Man in a mine drilling

Mining Companies and Flow-through Shares: Timeline Changes Announced

March 02, 2021

Mining Companies and Flow-through Shares: Timeline Changes Announced

Synopsis
5 Minute Read

The federal government has proposed extending the spending timelines around flow-through shares for junior mining companies. Find out what that might mean to you.

When the federal Department of Finance recognized the challenges being faced by the junior mining industry in the wake of COVID-19, it proposed an extension of the current flow-through spending timelines of 12 months. Draft legislation and explanatory notes extending the timelines were announced mid-December 2020, providing support to struggling junior companies.

The proposed rules are welcome relief for junior resource companies who rely on investor support and have faced shutdowns throughout the pandemic. If legislated, they will provide much needed flexibility for companies facing looming flow-through spending deadlines.

What’s new

Flow-through shares are a widely used financing mechanism in the junior mining industry. They allow companies to pass on deductions to investors. This is a sweetener for the industry and attracts investors that may not otherwise support junior companies in need of capital.
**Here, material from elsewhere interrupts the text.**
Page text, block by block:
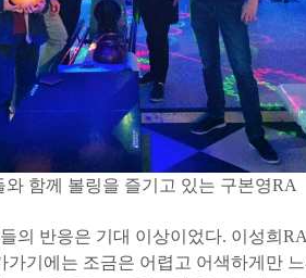
와 함께 볼링을 즐기고 있는 구본영RA
의 반응은 기대 이상이었다. 이성희
기에는 조금은 어렵고 어색하게만

Under the current rules, qualifying Canadian expenses may be renounced to shareholders under the general rule or the look-back rule.

General Rule

Qualifying resource companies are able to raise funds using flow-through shares and pass on their Canadian exploration expenses and development expenses (although much less common) to investors once the funds have been spent.

Under the current general rule, companies have 24 months from the date the flow-through share agreement is entered into to meet the spending commitment.

Under the proposed rules, companies would have 36 months to meet the spending commitment. This would apply to agreements under the general rule entered into after March 1, 2018 and before 2021.

Look-Back Rule

The benefit of the look-back rule to investors is that they receive the expense deduction in the year they make the investment, even though the company may not have spent the money. This is great for the investor, however if the company does not meet their spending commitment in a timely manner, the investor’s deduction may be reduced. Which could lead to their personal tax returns having to be amended and additional balances owing.

Under the current look-back rule, expenses are renounced to investors on December 31 following the flow-through share agreement date. The company then has 12 months from Dec 31 to incur the eligible expenses.

The cost to the company of using the look-back rule is an interest charge at the end of each month during the 12-month period on any unspent funds. As well, there is a penalty equal to 10 percent of any unspent amount at the end of the 12 months.

The draft legislation on the look-back rule proposes companies have 24 months starting after the year in which the flow-through share agreement is entered into, and expenses renounced to shareholders. As well, around interest on unspent amounts, the expenses would be treated as incurred up to one year earlier than the actual date incurred.

The rule change would apply to agreements entered in 2019 and 2020.

What's Next

On top of the deduction available to flow-through shareholders, there is a 15 percent non-refundable mineral exploration tax credit available to more specific investors who support grassroots surface exploration. This means a credit can be applied against federal tax owing. In the last federal budget (2019) this credit was extended to 2024.

In the past, Prospectors & Developers Association of Canada (PDAC) praised this credit as “maintaining investor interest in exploration during troubled times.” So, it makes sense that PDAC has included an ask in their 2021 pre-budget consultation submission to increase the credit to 30 percent in provinces and 40 percent in territories until 2024.

This is not the first time PDAC has made this suggestion; in 2015 when the junior exploration sector was also facing challenging economic conditions, PDAC requested an increase from 15 percent to 30 percent in their 2016 pre-budget consultation submission.

Will the federal government include this change in the next budget? We will have to wait and see. But the fact that the mining industry is top of mind in the COVID-19 economic response is positive.